An end to ideology would surely undermine the left and leave the way open for those of the right who had yet to acknowledge publicly that their policies were rooted in any ideology, let alone one shared with Mrs Thatcher.
So, for a while it seemed as if history was indeed at an end as Fianna Fail, who'd run a minority government with Fine Gael's support, took the plunge and formed a fully fledged coalition with the Progressive Democrats.
FF's partnership with Labour, followed by the tripartite coalition of Fine Gael, Labour and Democratic Left, looked like completing the social democratic circle - until politicians on all sides, vested interests and the electorate began to take stock and ask themselves about the next election.

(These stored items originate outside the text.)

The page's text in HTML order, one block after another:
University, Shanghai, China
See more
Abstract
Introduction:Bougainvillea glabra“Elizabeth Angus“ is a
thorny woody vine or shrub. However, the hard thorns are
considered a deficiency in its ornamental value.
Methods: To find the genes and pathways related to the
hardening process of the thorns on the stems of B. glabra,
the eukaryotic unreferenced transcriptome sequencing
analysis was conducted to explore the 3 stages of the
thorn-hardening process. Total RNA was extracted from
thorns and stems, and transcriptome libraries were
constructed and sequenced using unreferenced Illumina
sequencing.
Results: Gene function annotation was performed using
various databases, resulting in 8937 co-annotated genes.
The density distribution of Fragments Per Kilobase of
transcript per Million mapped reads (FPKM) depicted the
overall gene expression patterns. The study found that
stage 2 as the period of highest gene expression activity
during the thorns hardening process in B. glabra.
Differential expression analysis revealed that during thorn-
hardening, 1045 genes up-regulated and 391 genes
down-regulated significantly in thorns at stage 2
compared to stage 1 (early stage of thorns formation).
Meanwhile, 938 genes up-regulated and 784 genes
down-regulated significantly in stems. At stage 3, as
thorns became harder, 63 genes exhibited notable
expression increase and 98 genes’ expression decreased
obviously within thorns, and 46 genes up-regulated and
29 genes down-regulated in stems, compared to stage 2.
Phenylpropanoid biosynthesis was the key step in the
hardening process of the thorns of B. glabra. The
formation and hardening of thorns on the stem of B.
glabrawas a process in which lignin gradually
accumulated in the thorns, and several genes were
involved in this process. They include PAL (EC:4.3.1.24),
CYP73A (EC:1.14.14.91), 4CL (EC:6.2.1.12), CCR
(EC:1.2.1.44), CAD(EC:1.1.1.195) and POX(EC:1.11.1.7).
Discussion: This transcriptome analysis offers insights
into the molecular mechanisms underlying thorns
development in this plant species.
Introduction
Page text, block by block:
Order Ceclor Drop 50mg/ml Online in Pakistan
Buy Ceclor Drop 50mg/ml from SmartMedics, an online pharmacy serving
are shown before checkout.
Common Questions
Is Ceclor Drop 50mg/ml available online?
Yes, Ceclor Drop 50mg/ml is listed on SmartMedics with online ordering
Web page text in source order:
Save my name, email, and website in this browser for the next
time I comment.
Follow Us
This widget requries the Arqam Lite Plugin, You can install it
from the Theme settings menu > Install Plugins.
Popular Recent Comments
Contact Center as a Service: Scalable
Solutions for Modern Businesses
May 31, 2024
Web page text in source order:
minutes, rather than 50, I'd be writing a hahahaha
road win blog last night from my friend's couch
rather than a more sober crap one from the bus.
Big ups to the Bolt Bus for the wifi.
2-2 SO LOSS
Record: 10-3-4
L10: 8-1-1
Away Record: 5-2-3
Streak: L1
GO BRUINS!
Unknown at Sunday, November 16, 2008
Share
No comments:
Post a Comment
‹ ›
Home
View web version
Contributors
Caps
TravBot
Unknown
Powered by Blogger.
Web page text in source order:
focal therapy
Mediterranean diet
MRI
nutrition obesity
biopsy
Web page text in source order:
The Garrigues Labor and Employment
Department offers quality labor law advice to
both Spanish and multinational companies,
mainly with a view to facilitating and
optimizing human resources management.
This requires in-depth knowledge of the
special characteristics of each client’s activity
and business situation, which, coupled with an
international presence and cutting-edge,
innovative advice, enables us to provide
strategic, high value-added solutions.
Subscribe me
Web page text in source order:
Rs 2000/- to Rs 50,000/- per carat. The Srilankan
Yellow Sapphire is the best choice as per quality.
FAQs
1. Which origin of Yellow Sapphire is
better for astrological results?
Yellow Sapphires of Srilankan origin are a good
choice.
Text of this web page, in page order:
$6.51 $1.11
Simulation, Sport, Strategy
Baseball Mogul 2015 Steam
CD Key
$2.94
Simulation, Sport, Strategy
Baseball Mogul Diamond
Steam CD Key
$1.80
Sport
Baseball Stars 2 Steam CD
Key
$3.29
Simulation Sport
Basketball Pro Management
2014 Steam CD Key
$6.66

The choice of alignments was assumed, even before there was any discussion of formalities. No one spoke of significant policy differences between FF and FG, but hardly anyone thought a coalition between them worth considering.
And no one was surprised when it was suggested, first by Mary Harney, then by Dick Spring, that it was the partners of the bigger parties who would determine the character of the new administration.
Given the refusal of the Progressive Democrats to share power with Labour or Democratic Left and the resistance of the left to any partnership with the PDs, the choice is now as clear as it's likely to be.
THE next government will be a centre left Coalition of FG, Labour and DL or a centre right coalition of FF and the PDs.
It won't be plain sailing for either side. Already there are recriminations about name calling, though it isn't altogether clear whether Mary Harney, who raised the issue, thinks that calling Michael McDowell right wing, as Dick Spring did, is worse than calling Mr Spring morally braindead, as Mr McDowell did.
Of course Ms Harney, like her old colleagues in FF, has strong populist leanings and may be at least as worried about lining up on the right as some of them appear to be, even if it means having Independent Newspapers on their side.
Dermot Ahern has been quoted as saying that FF would be an "extremely good halter" on the PDs' "strident views that they would willy nilly privatise". Which sounds a little like locking the stable door after the jockey has bolted with the family silver.